Ha… haik,” Ooba jadi terlihat gugup. “Gomennasai Hanabi-sama.”

Pria paruh baya itu mulai gugup dan meminta maaf pada mereka semua lalu pergi dengan terburu-buru.  Sakura yang sedari tadi terdiam lalu mendekati Hanabi.

Yokatta na, Hanabi-chan.”

Arigatou Sakura, Saki.” Hanabi memeluk mereka.

Sakura menggeleng.  “Seharusnya kau berterima kasih pada kakakmu.  Dia yang mengupayakan penyelidikan ini.  Benar kan, Sasuke?”

Sasuke mengangguk.  “Jika Hinata-sama tidak mengatakan bahwa ia ingin menelepon ayahmu, mungkin Hanabi-sama sudah kembali ke rumah sekarang ini.”

Hanabi tercengang.

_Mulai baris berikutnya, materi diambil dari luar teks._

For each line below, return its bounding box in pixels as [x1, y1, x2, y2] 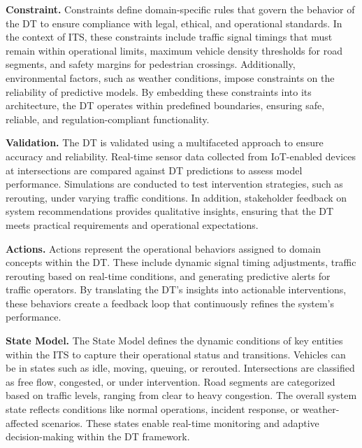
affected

Ia tak bisa membayangkan Hinata yang ingin sekedar menelepon atau menemui ayahnya, karena setelah pewaris sah diganti ayah mereka sama sekali tidak mau menemui Hinata atau bahkan mengangkat teleponnya.  Dan Hinata pun tak memiliki nyali untuk menghadapi Hiashi.

“Ya.” Kiba mengangguk.  “Bagi Hinata-sama, Hanabi-sama adalah adiknya yang paling berharga.  Jadi, sebisa mungkin Hinata-sama akan memperjuangkan hak Hanabi-sama.  Terlebih lagi…”

“Kiba-kun,” Hinata menyuruhnya diam.

Hanabi lalu memandang Hinata.  Hinata yang dipandang sepert itu memberikan seyuman terbaiknya.  “Tidak apa-apa Hanabi-chan.”

Hanabi memajukan bibirnya dengan mata berkaca-kaca.  Gadis kecil itu lalu menghambur ke pelukan Hinata dan menangis lagi.  “Oneechan!  Hwaaaa~ Oneechan, gomennasai.

Hinata agak terkejut mendengar panggilan ‘Oneechan’ untuknya.  padahal biasanya Hanabi akan menyebutnya ‘Oneesama’.  Tapi, dalam hati ia senang karena dinding bernama formalitas antara dirinya dan Hanabi telah hancur.  “Daijoubu Hanabi-chan.”

Semua tersenyum melihatnya.  Kecuali Saki yang langsung berlari keluar ruangan itu.  Gerakan yang tidak diperhatikan oleh yang lain itu tertangkap oleh sepasang mata Genpachi yang memperhatikan ekspresi wajah gadis itu sejak tadi.

“Ada apa Sasuke-kun?” Tanya Saki melihat rahang Sasuke mengeras.

“Aku hanya memikirkan, siapa pelakunya?” jawabnya.

Audene

Dua bulan telah dilalui Saki dan Sakura di Audene dengan banyak pelajaran yang tertinggal.  Kali ini di akhir pekan memasuki musim panas mereka diijinkan keluar sekolah seperti berbelanja atau pun berkencan.  Terlebih lagi para gadis berencana akan pergi bersama-sama untuk berbelanja, seperti Sakura, Ino, Karin, Tenten, dan Saki yang beramai-ramai mengunjungi pusat perbelanjaan.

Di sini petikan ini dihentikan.